Westinghouse Elec. & Mfg. Co. v. Formica Ins. Co., 266 U.S. 342 (1924)

Westinghouse Electric & Manufacturing Company v.


Formica Insulating Company
No. 102


Argued October 22, 23, 1924.
Decided December 8, 1924
266 U.S. 342

CERTIORARI TO THE CIRCUIT COURT OF APPEALS
FOR THE SIXTH CIRCUIT

Syllabus

1. An assignment of a patent, or of the invention upon which a patent is subsequently granted to the assignee, though not required to be under seal, works an estoppel as by deed, preventing the assignor from denying the novelty and utility of the patented invention when sued by the assignee for infringement. P. 348.

2. This estoppel, however, distinct from any that might arise in pais from special representation, while it estops the assignor from denying the validity of the claims, does not prevent him from narrowing or qualifying their construction by showing the state of the art. Pp. 350-352.

3. The estoppel is applicable to claims added by an assignee and allowed by the Patent Office after the assignment which were foreshadowed by the specifications sworn to by the assignor and accompanying his application.

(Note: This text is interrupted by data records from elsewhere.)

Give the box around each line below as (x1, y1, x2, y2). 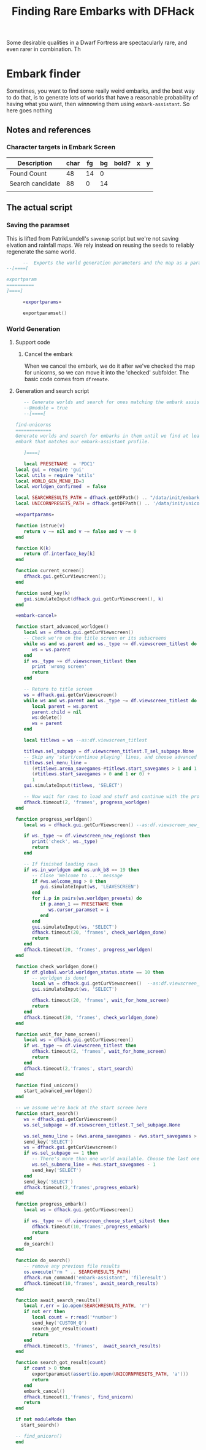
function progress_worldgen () (15, 816, 93, 822)
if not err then (23, 1309, 66, 1315)
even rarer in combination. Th (6, 45, 81, 53)
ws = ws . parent (31, 646, 71, 653)
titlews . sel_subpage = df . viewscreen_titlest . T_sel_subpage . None (23, 748, 194, 754)
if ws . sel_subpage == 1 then (23, 1150, 98, 1157)
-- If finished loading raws (23, 861, 98, 867)
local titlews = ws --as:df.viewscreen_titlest (23, 737, 148, 743)
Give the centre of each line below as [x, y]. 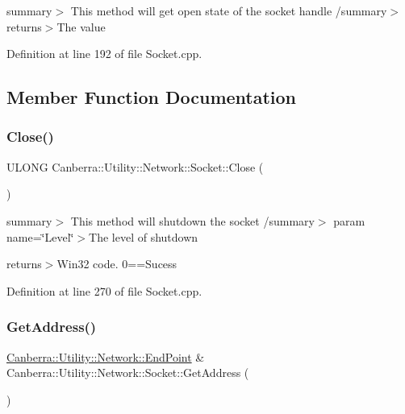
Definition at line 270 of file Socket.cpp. [104, 290]
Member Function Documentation [152, 97]
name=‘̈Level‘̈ [40, 236]
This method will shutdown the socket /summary [192, 220]
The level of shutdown [144, 236]
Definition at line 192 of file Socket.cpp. [104, 54]
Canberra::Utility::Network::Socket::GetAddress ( [128, 373]
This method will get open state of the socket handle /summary [229, 10]
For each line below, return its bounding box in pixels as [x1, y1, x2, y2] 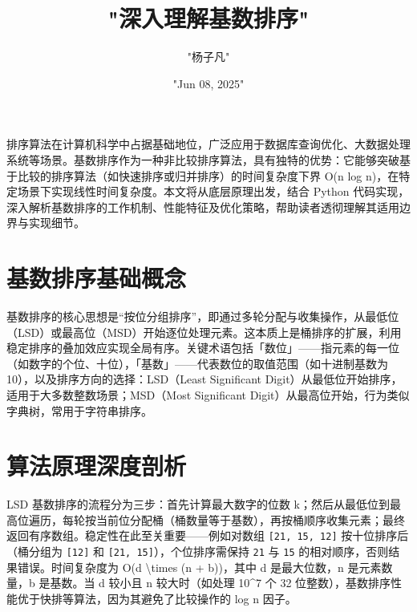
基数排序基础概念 [6, 261, 187, 294]
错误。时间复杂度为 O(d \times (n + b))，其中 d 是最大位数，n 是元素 [17, 558, 382, 575]
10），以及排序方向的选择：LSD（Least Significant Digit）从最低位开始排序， [6, 371, 403, 387]
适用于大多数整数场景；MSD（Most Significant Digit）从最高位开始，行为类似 [6, 386, 410, 403]
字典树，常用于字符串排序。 [6, 402, 152, 419]
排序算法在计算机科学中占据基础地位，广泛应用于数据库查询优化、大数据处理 [6, 136, 411, 152]
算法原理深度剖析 [6, 449, 187, 482]
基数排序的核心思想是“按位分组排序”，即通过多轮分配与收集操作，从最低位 [6, 308, 399, 324]
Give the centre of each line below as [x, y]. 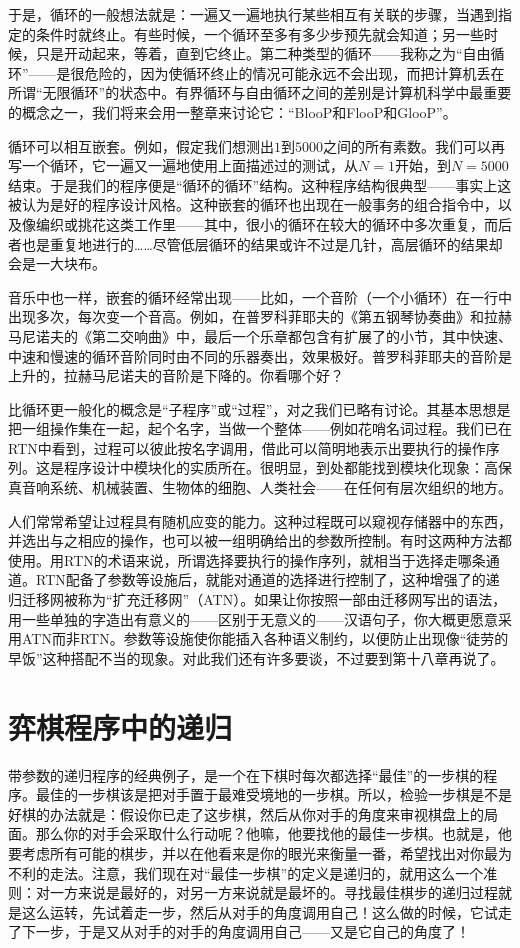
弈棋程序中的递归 [120, 726]
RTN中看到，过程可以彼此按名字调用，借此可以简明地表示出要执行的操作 [247, 447]
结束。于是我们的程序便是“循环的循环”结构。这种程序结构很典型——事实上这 [260, 184]
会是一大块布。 [57, 263]
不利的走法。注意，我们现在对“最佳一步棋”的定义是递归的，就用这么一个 [246, 872]
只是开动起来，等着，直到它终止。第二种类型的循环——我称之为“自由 [263, 53]
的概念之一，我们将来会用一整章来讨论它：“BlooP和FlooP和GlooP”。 [232, 111]
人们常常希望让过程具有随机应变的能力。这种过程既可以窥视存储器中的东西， [260, 520]
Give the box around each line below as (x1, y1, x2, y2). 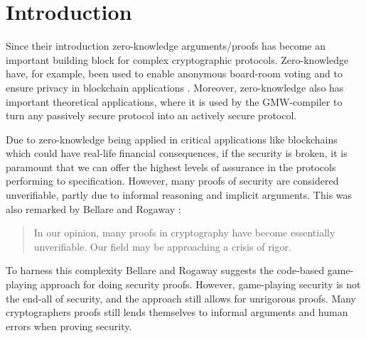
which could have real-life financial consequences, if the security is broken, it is (6, 146, 348, 160)
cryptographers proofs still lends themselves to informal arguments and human (6, 305, 348, 320)
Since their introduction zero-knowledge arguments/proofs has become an (6, 38, 325, 53)
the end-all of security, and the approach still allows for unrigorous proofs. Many (6, 290, 357, 305)
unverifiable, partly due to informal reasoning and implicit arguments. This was (6, 187, 352, 202)
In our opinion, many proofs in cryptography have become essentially (33, 225, 335, 240)
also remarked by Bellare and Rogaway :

P. 353.

4. But it will not be enlarged by a claim originally made by the assignor but so manifestly invalid that it was promptly rejected by the Patent Office as embracing the prior art. P. 354.

5. Patent No. 1,284,432, issued to the plaintiff as assignee of O’Conor, covering a process of making composite electric insulation materials by coating sheets of fibrous material, such as cardboard, with adhesive binders and subjecting them to heat and pressure, applies, as between assignor and assignee, to non-planiform articles (Claims 11 and 12, added after assignment), but only where the "two-step" procedure -- viz., application of heat and high pressure to the superposed sheets and cooling them, and then the baking of them under lower pressure -- is employed in the manufacture. P. 353.

288 F. 330 affirmed.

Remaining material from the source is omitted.